Right here’s the way to use the SentencePiece tokenizer from the Hugging Face Transformers library:
from transformers import T5Tokenizer
# Load the T5 tokenizer (which makes use of SentencePiece+Unigram) tokenizer = T5Tokenizer.from_pretrained(“t5-small”)
# Tokenize a textual content textual content = “SentencePiece is a subword tokenizer utilized in fashions corresponding to XLNet and T5.” tokens = tokenizer.encode(textual content) print(f“Token IDs: {tokens}”) print(f“Tokens: {tokenizer.convert_ids_to_tokens(tokens)}”) print(f“Decoded: {tokenizer.decode(tokens)}”) |
and the output is:
Token IDs: [4892, 17, 1433, 345, 23, 15, 565, 19, 3, 9, 769, 6051, 14145, 8585, 261, 16, 2250, 224, 38, 3, 4, 434, 9688, 11, 332, 9125, 1] Tokens: [‘▁Sen’, ‘t’, ‘ence’, ‘P’, ‘i’, ‘e’, ‘ce’, ‘▁is’, ‘▁’, ‘a’, ‘▁sub’, ‘word’, ‘▁token’, ‘izer’, ‘▁used’, ‘▁in’, ‘▁models’, ‘▁such’, ‘▁as’, ‘▁’, ‘X’, ‘L’, ‘Net’, ‘▁and’, ‘▁T’, ‘5.’, ”] Decoded: SentencePiece is a subword tokenizer utilized in fashions corresponding to XLNet and T5. |
Just like WordPiece, a particular prefix (underscore character, “_”) is added to tell apart subwords from phrases.
Coaching a SentencePiece tokenizer can also be comparable utilizing the Hugging Face Tokenizers library. Right here’s an instance:
from datasets import load_dataset from tokenizers import SentencePieceUnigramTokenizer
ds = load_dataset(“Salesforce/wikitext”, “wikitext-103-raw-v1”) tokenizer = SentencePieceUnigramTokenizer()

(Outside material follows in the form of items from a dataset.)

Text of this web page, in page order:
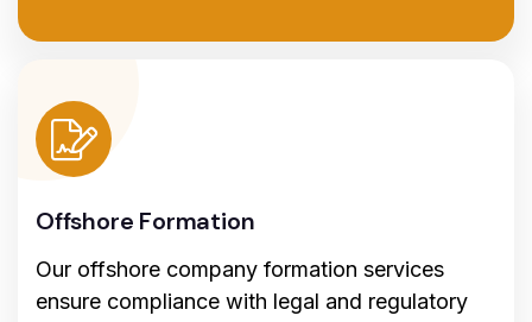
Offshore Formation
Our offshore company formation services
ensure compliance with legal and regulatory
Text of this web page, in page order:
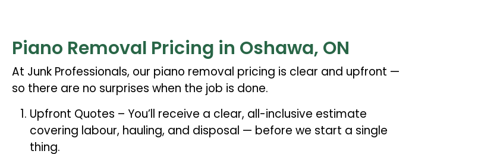
Piano Removal Pricing in Oshawa, ON
At Junk Professionals, our piano removal pricing is clear and upfront —
so there are no surprises when the job is done.
Upfront Quotes – You’ll receive a clear, all-inclusive estimate
covering labour, hauling, and disposal — before we start a single
thing.
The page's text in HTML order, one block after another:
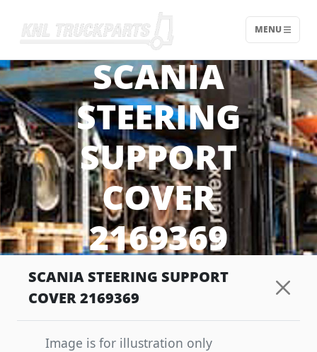
Home - KNL Truckparts
MENU
SCANIA
STEERING
SUPPORT
COVER
2169369
SCANIA STEERING SUPPORT
COVER 2169369
Image is for illustration only
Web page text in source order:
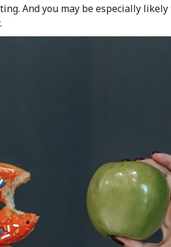
And you may be especially
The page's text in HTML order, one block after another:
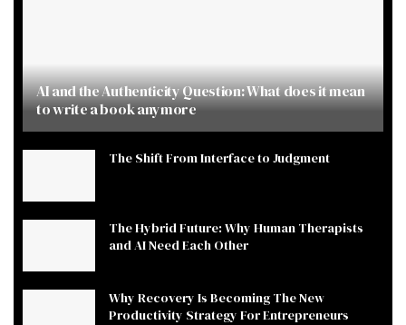
AI and the Authenticity Question: What does it mean
to write a book anymore
The Shift From Interface to Judgment
The Hybrid Future: Why Human Therapists
and AI Need Each Other
Why Recovery Is Becoming The New
Productivity Strategy For Entrepreneurs
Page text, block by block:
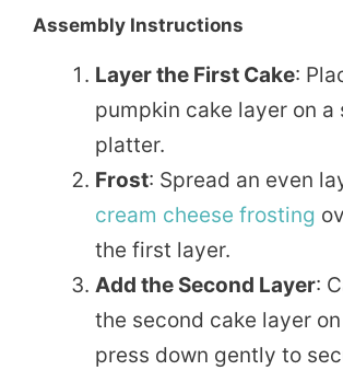
Assembly Instructions
Layer the First Cake:
pumpkin cake layer on a
platter.
Frost: Spread an even
cream cheese frosting
the first layer.
Add the Second Layer:
the second cake layer
press down gently to

tokenizer.train_from_iterator(ds[“train”][“text”]) tokenizer.save(“my-tokenizer.json”) |
You can even use Google’s sentencepiece
library for a similar objective.
Additional Readings
Under are some additional readings on the subject:
Abstract
On this article, you explored various kinds of tokenization algorithms utilized in trendy language fashions. You realized that:
- BPE is extensively utilized in GPT fashions and works by merging frequent adjoining pairs
- WordPiece is utilized in BERT fashions and maximizes chance of coaching knowledge
- SentencePiece is extra versatile and may deal with totally different languages with out pre-tokenization
- Trendy tokenizers embody necessary options like particular tokens, truncation, and padding
Understanding these tokenization algorithms is essential for working with trendy language fashions and preprocessing textual content knowledge successfully.